▸ **Dataset entries**

═══

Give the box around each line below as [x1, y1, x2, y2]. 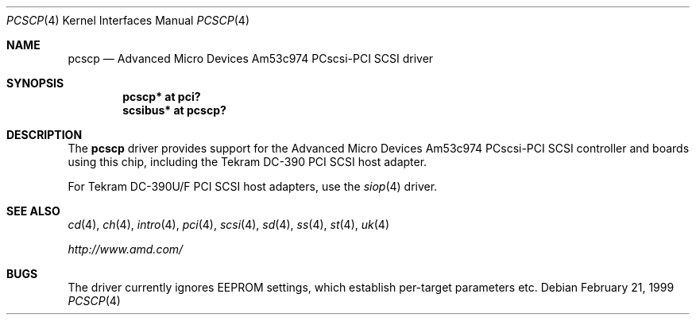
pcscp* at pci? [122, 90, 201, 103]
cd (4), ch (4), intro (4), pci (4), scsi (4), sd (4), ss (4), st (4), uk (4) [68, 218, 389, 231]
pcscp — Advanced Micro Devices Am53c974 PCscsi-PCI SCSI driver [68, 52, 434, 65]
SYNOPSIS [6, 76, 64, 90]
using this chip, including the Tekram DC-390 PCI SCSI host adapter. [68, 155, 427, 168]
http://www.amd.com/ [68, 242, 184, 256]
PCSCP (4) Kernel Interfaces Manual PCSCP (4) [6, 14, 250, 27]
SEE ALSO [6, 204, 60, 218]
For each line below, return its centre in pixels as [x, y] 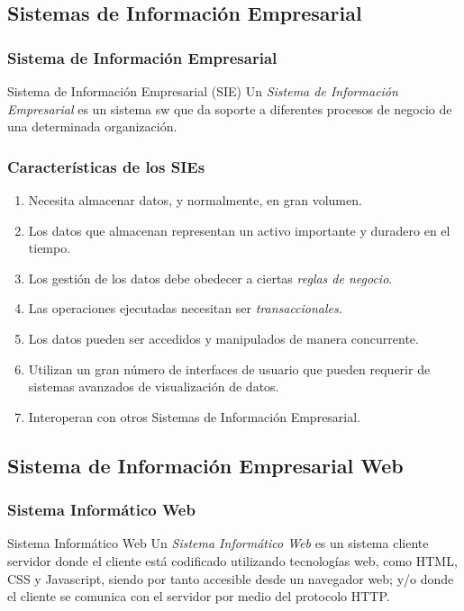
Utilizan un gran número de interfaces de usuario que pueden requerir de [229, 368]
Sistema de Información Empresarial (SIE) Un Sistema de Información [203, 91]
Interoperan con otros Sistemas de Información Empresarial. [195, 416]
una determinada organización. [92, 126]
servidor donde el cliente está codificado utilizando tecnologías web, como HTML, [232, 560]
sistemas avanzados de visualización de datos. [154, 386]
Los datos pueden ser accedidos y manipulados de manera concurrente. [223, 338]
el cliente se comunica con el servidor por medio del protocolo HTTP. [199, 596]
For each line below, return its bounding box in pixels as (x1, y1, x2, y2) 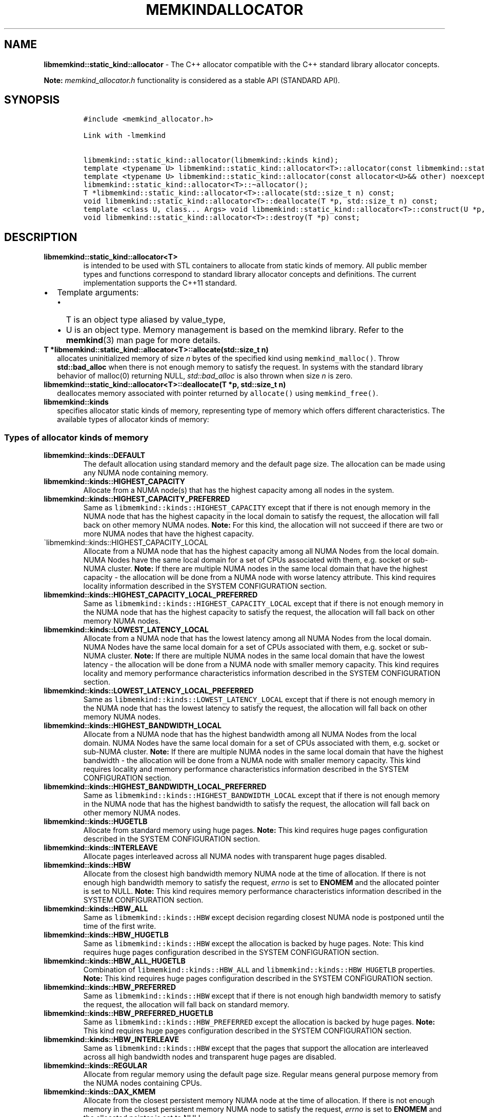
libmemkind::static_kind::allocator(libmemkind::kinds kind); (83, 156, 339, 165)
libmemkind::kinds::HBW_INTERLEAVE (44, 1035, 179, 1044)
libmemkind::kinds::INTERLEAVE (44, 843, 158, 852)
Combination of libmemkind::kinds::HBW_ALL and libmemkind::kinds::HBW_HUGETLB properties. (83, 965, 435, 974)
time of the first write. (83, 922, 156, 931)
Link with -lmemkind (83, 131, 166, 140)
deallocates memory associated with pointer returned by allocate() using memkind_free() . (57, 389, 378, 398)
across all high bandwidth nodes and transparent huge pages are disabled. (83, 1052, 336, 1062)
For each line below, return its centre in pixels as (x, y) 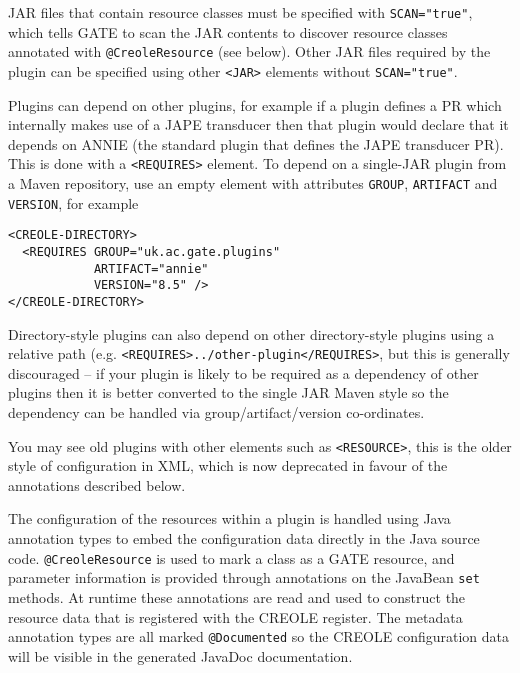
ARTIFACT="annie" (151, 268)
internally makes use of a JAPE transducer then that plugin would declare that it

═══

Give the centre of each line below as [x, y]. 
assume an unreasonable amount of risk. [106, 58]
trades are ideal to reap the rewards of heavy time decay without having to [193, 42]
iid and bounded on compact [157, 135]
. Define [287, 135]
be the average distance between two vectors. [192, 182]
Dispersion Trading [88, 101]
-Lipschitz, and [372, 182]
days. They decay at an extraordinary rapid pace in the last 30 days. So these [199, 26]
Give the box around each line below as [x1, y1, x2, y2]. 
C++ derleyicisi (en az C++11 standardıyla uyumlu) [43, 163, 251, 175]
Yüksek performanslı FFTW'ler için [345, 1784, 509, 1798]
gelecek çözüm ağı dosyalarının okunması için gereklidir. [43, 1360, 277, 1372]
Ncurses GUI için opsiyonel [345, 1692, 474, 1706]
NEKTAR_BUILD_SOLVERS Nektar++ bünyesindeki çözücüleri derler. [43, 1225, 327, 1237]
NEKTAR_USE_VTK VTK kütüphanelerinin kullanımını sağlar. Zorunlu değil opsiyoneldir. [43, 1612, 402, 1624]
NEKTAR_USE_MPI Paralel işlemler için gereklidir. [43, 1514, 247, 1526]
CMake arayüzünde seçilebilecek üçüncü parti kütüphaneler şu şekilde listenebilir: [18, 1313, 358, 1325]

═══

▸ **Task details**
Leaving out all pictures, set down exactly the lines of the material above, from the line with "time of the first write. (83, 922, 156, 931)" to the line with "internally makes use" inclusive, and no others.

▸ **Exercise result**
time of the first write. (83, 922, 156, 931)
Link with -lmemkind (83, 131, 166, 140)
deallocates memory associated with pointer returned by allocate() using memkind_free() . (57, 389, 378, 398)
across all high bandwidth nodes and transparent huge pages are disabled. (83, 1052, 336, 1062)
For each line below, return its centre in pixels as (x, y) 
ARTIFACT="annie" (151, 268)
internally makes use of a JAPE transducer then that plugin would declare that it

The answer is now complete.